[Records from a data source]
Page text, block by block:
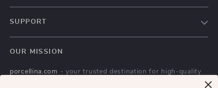
Influencers
SUPPORT
FAQ
OUR MISSION
porcellina.com - your trusted destination for high-quality
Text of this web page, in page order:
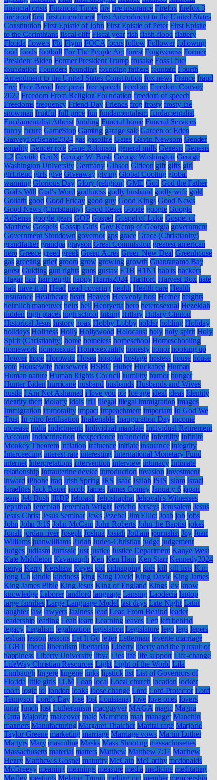
financial crisis Financial Times fire fire insurance Firefox firefox 3
fireproof first first amendment First Amendment to the United States
Constitution First Epistle of John First Epistle of Peter First Epistle
to the Corinthians fiscal cliff Fiscal year fish flash-flood flattery
Florida flowers Flu Flynn FOCA focus follow Follower following
food foods football For The People Act forest Forgiveness Former
President Biden Former President Trump forsake Fossil fuel
foundation Founders founding founding fathers fountain Fourth
Amendment to the United States Constitution fox news France fraud
Free Free Bread free press free speech freedom Freedom Convoy
2022 Freedom From Religion Foundation freedom of speech
Freedoms frequency Friend Day Friends frog frosty frosty the
snowman fruitful full price fun fundamentalism fundamentalist
Fundamentalist Atheist funding Funeral home Funeral Services
funny future GameStop Gaming garage sale Garden of Eden
GarveyForSenate2024 gas gasoline Gates Gavin Newsom Gender
equality Gender role Gene Robinson general mills Genesis Genesis
1:2 Gentile GenX George W. Bush George Washington George
Washington University Germany Gibson Gideon gift gifts girl
girlfriend girls give Giveaway giving Global Cooling global
warming Glorious Day Glory (religion) GME God God the Father
God's Will God's Word godliness godly husband godly wife gold
Goliath good Good Friday good guy Good Kings Good News
Good News (Christianity) Good Reset Goode google Google
AdSense google gears GOP Gospel Gospel of Luke Gospel of
Matthew Gospels Gossip Girls Gov Kemp of Georgia government
Government Shutdown governor gps grace Grace (Christianity)
grandfather grandpa grayson Great Commission greatest american
hero Greece greed greek Green Acres Green New Deal Greenhouse
gas greeting grief groom grow growing growth Guantanamo Bay
guest Guiding gun rights guns gustav H1B H1N1 habits hackers
Hagar hair hair length happy Harris2024 Hartford Harvest Box hate
hats have it all Head head covering health Health care Health
insurance Healthcare heart Heaven Heavenly host Hefner heights
heimlich maneuver heirs hell Henryetta hero heterosexual Hezekiah
hidden high places high school hiking Hillary Hillary Clinton
Historical Jesus history hoax Hobby Lobby holder holding Holiday
holidays Holiness Holly Hollywood Holocaust holy holy spirit Holy
Spirit (Christianity) home homeless homeschool Homeschooling
homework homosexual Homosexuality honesty honor hooking up
Hoover hope Horowitz Hosea hospital hostage hostess house house
vote Housewife housework HSBC Huber Huckabee Human
Human nature Human Rights Council humility humor hunger
Hunter Biden hurricane husband husbands Husbands and Wives
hustle I Am Not Ashamed i love you ice Ice age ideal ideas Identity
identity theft idolatry idols ifill illegal illegal immigration images
Immigration immorality impact Impeachment important In God We
Trust In vitro fertilisation Inalienable Inauguration Day income
increase India Indictments Individual mandate Individual Retirement
Account Indoctrination inexperience infanticide Infertility Infinite
Monkey Theorem inflation influence initiate insurance integrity
Interceeding interest rate interesting International Monetary Fund
internet Interpretations intervention interview intimacy Intimate
relationship Intrauterine device introduction invasion Investment
inward iPhone iraq Irish Spring IRS Isaac Isaiah ISIS Islam Israel
Israelites Jack Bauer jacob James James Comey January 6 japan
jeans Jeb Bush JEDP Jehoash Jehoshaphat Jehovah's Witnesses
Jephthah Jeremiah Jeremiah Wright Jericho Jerseys Jerusalem Jesus
Jesus Christ Jesus Seminar Jews Jezebel Jim Elliot Joab job jobs
John John 3:16 John McCain John Roberts John the Baptist jokes
Jonah jordan river Joseph Joshua Josiah Jotham journalist Joy Juan
Williams juanwilliams Judah Judeo-Christian judge judgement
Judges judiasm Jurassic just justice Justice Department Kanye West
Kate Middleton Kavanaugh Ken Ken Ham Ken Starr Kennedy2024
kenya Kerry Kershaw Keyes kid kidnapping kids kill kill lists Kim
Jong Un kindle kindness king King David King Davie King James
King James Bible King Jesus King of England Kings kjv know
knowledge Laborer landlord language Lansing Laodecia laptop
large families Large Language Model last days Late Night Latin
laughter law lawyers laziness lead Lead From Behind leader
leadership leading Leah learn Learning leaves Left left behind
legacy Legalism legalization legislation Legislature lego legs lepers
lesbian lesson lessons Let It Go letter Letterman leverite marriage
LGBT liberal liberalism libertarian Liberty liberty and the pursuit of
happiness Liberty University libya Lies life life support Life-change
LifeWay Christian Resources Light Light of the World Lila
Limbaugh lingere lingerie links lipstick list List of Governors of
Florida little girls LLM Loan local Local church location locker
room logic lol london looks loose change Lord Lord Protector Lord
Tennyson Lord's Day lose lost Louisiana) love love ones lovers
lunar lunch lust Lutheranism macguyver MAGA magic Magna
Carta Majority makeover male Mammon man manager Manchin
manners Manufacturing Margaret Thatcher Marital rape Marjorie
Taylor Greene marketing marriage Marriage vows Martin Luther
Martyrs Mary masculine Masks Mass Shooting massachusettes
Massachusetts material matters Matthew Matthew 7:14 Matthew
Henry Matthew's Gospel maturity McCain McCarthy mcdonalds
McGreevy meaning meanings measure media medicine meditating
Medley meetings Melania Trump melting pot member membership

(EXERCISE):
Please extract exactly, and only, the lines from the line containing "Henry Matthew's Gospel" through the last line of the records.

(ANSWER SECTION):
Henry Matthew's Gospel maturity McCain McCarthy mcdonalds
McGreevy meaning meanings measure media medicine meditating
Medley meetings Melania Trump melting pot member membership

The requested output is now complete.